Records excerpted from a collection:

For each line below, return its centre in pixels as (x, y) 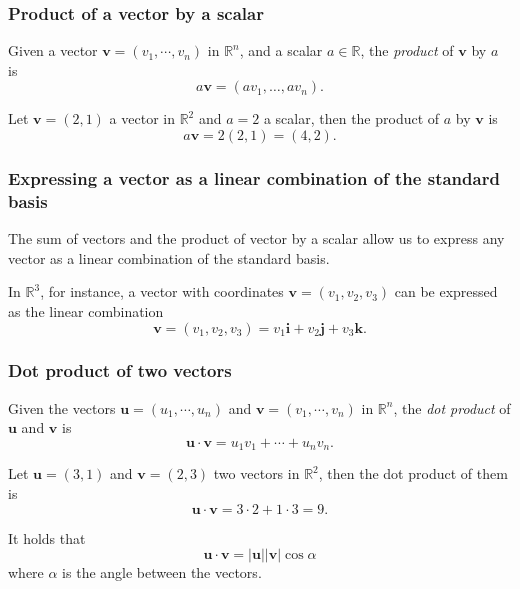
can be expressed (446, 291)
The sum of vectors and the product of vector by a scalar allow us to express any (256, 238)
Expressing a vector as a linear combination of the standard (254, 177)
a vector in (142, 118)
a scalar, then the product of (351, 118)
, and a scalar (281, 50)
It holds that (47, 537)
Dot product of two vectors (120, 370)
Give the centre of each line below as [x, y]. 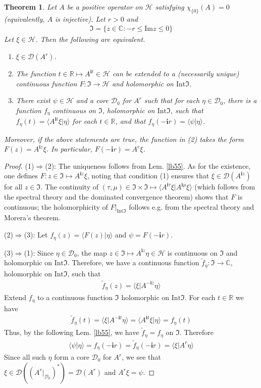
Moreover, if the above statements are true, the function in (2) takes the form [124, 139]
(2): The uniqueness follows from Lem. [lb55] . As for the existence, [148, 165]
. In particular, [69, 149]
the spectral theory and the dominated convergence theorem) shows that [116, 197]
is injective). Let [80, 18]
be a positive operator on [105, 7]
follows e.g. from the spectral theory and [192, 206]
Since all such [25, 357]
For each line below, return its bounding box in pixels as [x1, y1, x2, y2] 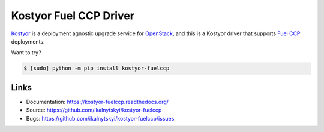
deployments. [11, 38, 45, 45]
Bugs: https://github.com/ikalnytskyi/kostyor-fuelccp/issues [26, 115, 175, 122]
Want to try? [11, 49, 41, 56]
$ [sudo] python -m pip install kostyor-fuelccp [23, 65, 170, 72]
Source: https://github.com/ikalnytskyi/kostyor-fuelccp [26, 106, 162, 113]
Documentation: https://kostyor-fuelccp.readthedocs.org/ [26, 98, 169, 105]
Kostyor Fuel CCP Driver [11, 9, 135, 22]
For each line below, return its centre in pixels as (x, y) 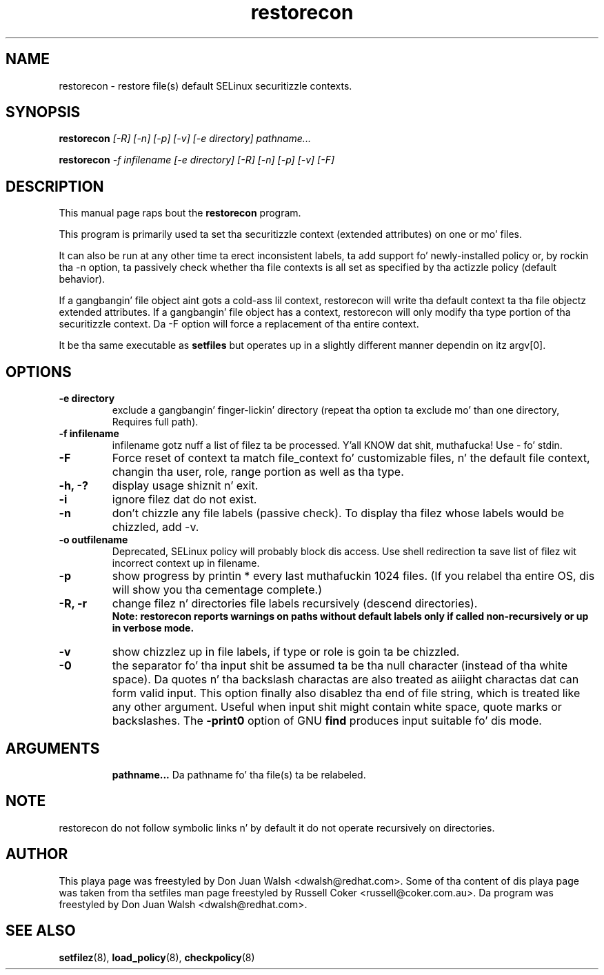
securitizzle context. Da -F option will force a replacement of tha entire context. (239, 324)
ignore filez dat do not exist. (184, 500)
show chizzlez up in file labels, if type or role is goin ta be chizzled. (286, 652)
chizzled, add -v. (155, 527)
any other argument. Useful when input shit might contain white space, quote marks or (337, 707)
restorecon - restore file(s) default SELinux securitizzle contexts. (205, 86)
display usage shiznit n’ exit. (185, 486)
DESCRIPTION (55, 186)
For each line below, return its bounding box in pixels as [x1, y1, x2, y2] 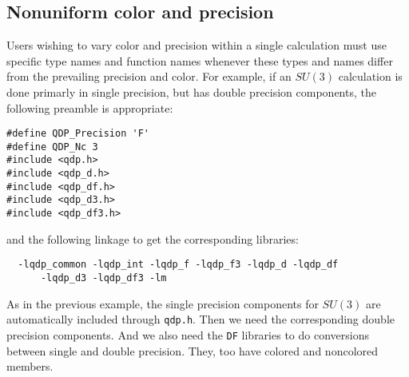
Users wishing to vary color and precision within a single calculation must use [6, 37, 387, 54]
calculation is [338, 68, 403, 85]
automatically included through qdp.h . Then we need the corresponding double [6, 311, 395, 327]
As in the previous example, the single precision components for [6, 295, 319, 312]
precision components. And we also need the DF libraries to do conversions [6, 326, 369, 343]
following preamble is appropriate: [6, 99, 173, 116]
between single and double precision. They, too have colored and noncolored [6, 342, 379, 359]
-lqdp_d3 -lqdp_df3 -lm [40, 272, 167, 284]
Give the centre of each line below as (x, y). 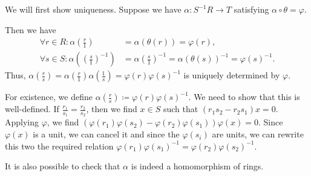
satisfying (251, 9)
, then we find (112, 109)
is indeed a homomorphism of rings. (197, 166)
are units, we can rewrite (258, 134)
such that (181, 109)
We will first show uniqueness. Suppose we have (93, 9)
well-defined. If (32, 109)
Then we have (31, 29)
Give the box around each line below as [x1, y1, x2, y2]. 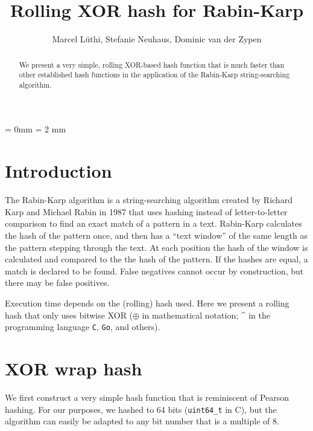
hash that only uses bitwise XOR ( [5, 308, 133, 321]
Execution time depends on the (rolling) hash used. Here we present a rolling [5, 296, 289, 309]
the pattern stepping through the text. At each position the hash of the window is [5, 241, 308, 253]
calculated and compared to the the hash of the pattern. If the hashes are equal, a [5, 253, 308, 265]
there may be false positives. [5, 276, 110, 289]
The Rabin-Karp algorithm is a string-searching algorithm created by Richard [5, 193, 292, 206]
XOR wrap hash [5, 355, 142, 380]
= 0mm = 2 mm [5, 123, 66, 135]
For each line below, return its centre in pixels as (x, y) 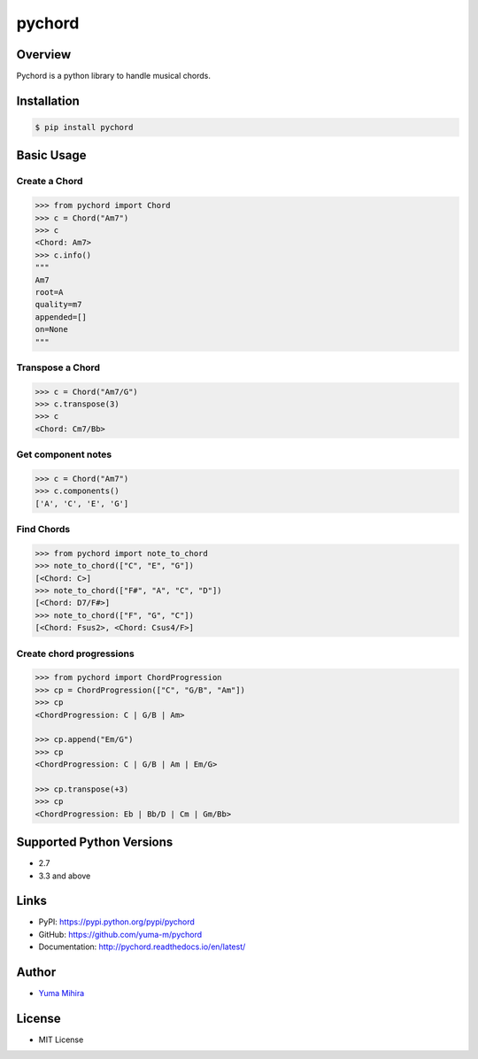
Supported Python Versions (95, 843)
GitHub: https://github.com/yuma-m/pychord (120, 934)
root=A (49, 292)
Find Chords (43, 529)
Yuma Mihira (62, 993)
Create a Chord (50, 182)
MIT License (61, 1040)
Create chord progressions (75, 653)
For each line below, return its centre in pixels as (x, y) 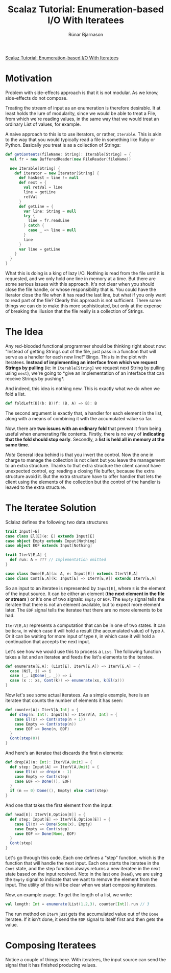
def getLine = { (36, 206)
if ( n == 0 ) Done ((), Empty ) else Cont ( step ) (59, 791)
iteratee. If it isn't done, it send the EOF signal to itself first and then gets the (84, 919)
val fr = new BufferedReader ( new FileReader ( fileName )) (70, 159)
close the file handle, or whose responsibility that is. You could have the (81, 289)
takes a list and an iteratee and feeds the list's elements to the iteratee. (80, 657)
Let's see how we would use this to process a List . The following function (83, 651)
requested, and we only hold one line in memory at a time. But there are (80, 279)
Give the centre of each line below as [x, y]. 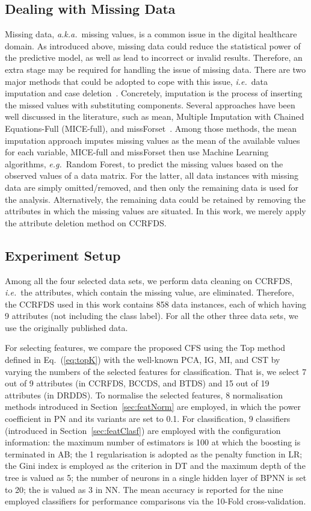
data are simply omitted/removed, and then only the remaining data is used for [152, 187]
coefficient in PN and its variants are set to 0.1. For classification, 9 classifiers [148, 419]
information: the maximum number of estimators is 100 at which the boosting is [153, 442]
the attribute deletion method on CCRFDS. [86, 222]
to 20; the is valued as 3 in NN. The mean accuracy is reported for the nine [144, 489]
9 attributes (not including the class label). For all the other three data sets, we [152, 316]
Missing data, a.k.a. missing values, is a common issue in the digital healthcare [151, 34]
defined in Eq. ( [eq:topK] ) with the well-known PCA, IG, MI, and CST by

#### [Task objective]
Produce the lines from the first line of the entries through the line that contains "a vector in (142, 118)", exactly, leaving the pictures behind.

#### [Final answer]
For each line below, return its centre in pixels as (x, y) 
can be expressed (446, 291)
The sum of vectors and the product of vector by a scalar allow us to express any (256, 238)
Expressing a vector as a linear combination of the standard (254, 177)
a vector in (142, 118)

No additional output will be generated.